Several studies measured influence of CCT on IOP in RT, Airpuff tonometer and GAT measurements. Jorge and authors concluded that IOP values obtained with the RT are higher in thicker corneas and are positively correlated with biomechanical corneal parameters, namely corneal resistance factor (23). CCT, as well as elastic and viscous properties of the cornea seem to play a significant role in the interaction of the RT probe with the ocular surface. Brusini found in his study that a CCT change of 10 μm resulted in an Icare reading deviation of 0.7 mmHg (6). Rao and authors found that the difference in IOP obtained by the 2 measurements (RT/GAT) was be significantly influenced by CCT increasing maximally by 1 mmHg for every 10 μm increase in CCT (24). Anton showed that the difference between the native measurement and the CL measurement was not dependent on the corneal thickness in non-contact tonometer (NCT) (15).

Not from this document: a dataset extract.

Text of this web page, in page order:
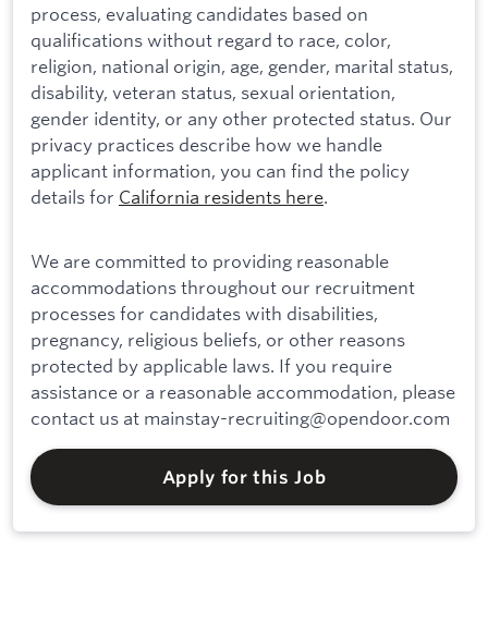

Results of our study have shown that most of the variations in IOP measurements were in diopter powers from +2.00 to +6.00 Dsph. Patel explained that eyes with plus diopter lenses will have steeper front surface compared with minus lenses and the volume of material compressed during applanation on a +6.00 Dsph lens is approximately 30% greater than the material applanated on -6.00 Dsph lens over a 3.6 mm diameter of applanation. Also, he concluded that non-contact tonometry (Nidek NT 3000) can be performed with sufficient accuracy over a soft lens on condition: (a) lens centre thickness is no more 0.30 mm and (b) power is not greater than +3.00 Dsph (25). Gogniat revieled that dynamic contour tonometry (DCT) over silicone hydrogel CL was not influenced by lens power, but only a small but statistically significant difference of 0.62 mmHg was found for the IOP measurement with the hydrogel CL of +5.00 Dsph compared with “no CL” (26). Burvenich revealed in his study that DCT principle of IOP measurement is totally independent of the biomechanical properties of the cornea. His study had shown that in statistical calculation there is no correlation between DCT and CCT, while applanation tonometry performed with a non-contact tonometer (NCT) is influenced by CCT (27). Briceno and authors have shown that NCT is significantly more affected by the CCT than the DCT and therefore these methods are not interchangeable (28).

CONCLUSION

Our study showed that contact lenses with plus dioptric power are associated with increased variation of IOP, especially in a group from +2.00 to +6.00 diopters. IOP measurements over soft CLs with high modulus and low water content were shown to be higher. Rebound tonometry can be a reliable method for IOP measuring over soft CLs with tendency to overestimate the IOP values for 2 mmHg over contacts.